Dendrimers are nanosized, monodisperse, highly branched polymers with well-defined topological structure which have attracted much attention for drug delivery recently. To further improve the performance of dendrimers in drug delivery, various functional dendrimers are developed by decorating the dendrimers with targeting agents, imaging agents, or stimuli-sensitive moieties. They show good biocompatibility, visibility, tumor targeting and stimuli-sensitive properties for drug or gene delivery. This chapter will focus on the design of multifunctional nanocarriers based on the dendrimers. Therefore, the chapter will provide the ideas for designing the dendrimers based nanocarriers for controllable drug delivery and let more people know the development of dendrimers for drug delivery in recent years.
TopIntroduction
In the recent years, significant progress has been achieved in the field of nanotechnology, especially in drug delivery (Shi, Votruba, Farokhzad, & Langer, 2010; Elsabahy & Wooley, 2012; Markman, Rekechenetskiy, Holler, & Ljubimova, 2013). Some traditional drugs have to face the drawbacks, such as poor aqueous solubility, undesired side-effects and low bioavailability (Allen & Cullis, 2013; Patel, Zhou, Piepmeier, & Saltzman, 2012), which dramatically decrease their applications in clinic. With the quick development of nanotechnology, numerous nanocarriers have been employed to solve these problems, because of their outstanding performance with targeting, delayed release, high solubility and dispensability. Most widely used nanocarriers based on polymers such as nanoparticles, micelles and liposomes are efficient, while they are metastable in vivo for the self-assembled nanocarriers and it is difficult to precisely control the size, structure and the surface properties of the nanocarriers (Markman et al., 2013; Torchilin, 2014). Furthermore, conventional polymers are typically polydisperse in molecular weight, resulting in poorly controlled the physicochemical properties of nanocarriers, which inevitably cause serious issues in pharmacokinetic study in clinical trials.
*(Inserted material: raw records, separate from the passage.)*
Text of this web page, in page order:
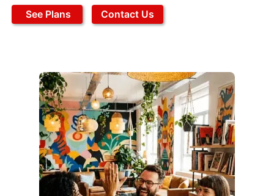
See Plans Contact Us
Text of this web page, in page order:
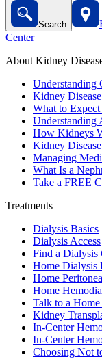
Search
Center
About Kidney
Understanding
Kidney
What to
Understanding
How Kidneys
Kidney
Managing
What Is a
Take a FREE
Treatments
Dialysis Basics
Dialysis Access
Find a Dialysis
Home Dialysis
Home
Home
Talk to a
Kidney
In-Center
In-Center
Choosing Not

Contrast to the conventional polymers, dendrimers are nanosized, monodisperse, highly branched polymers with well-defined topological structure which have attracted much attention for drug delivery applications (Astruc, Boisselier, & Ornelas, 2010; Mintzer & Grinstaff, 2011). Most of them can improve the aqueous solubility and bioavailability of drugs by physically encapsulating in the voids or covalently attaching to the surface groups (D'Emanuele & Attwood, 2005). Dendrimers also have other advantages in drug delivery, such as stable structure, passive tumor targeting by enhanced penetration and retention (EPR) effect, large number of peripheral functional groups, monodisperse size, reproducible synthesis and hydrophobic interiors for drug encapsulation (Cheng, Zhao, Li, & Xu, 2011; Lee, MacKay, Fréchet, & Szoka, 2005; Medina & El-Sayed, 2009). In addition, the dendrimers are feasible modified by functional groups such as active targeting moieties, drugs, imaging agents and stimuli-sensitive elements (Cheng et al., 2011; Singh, Gupta, Asthana, & Jain, 2008). More importantly, the use of dendrimers as drug carriers has reproducible pharmacokinetics which plays a vital role for the drug delivery system in clinical application (Cheng et al., 2011).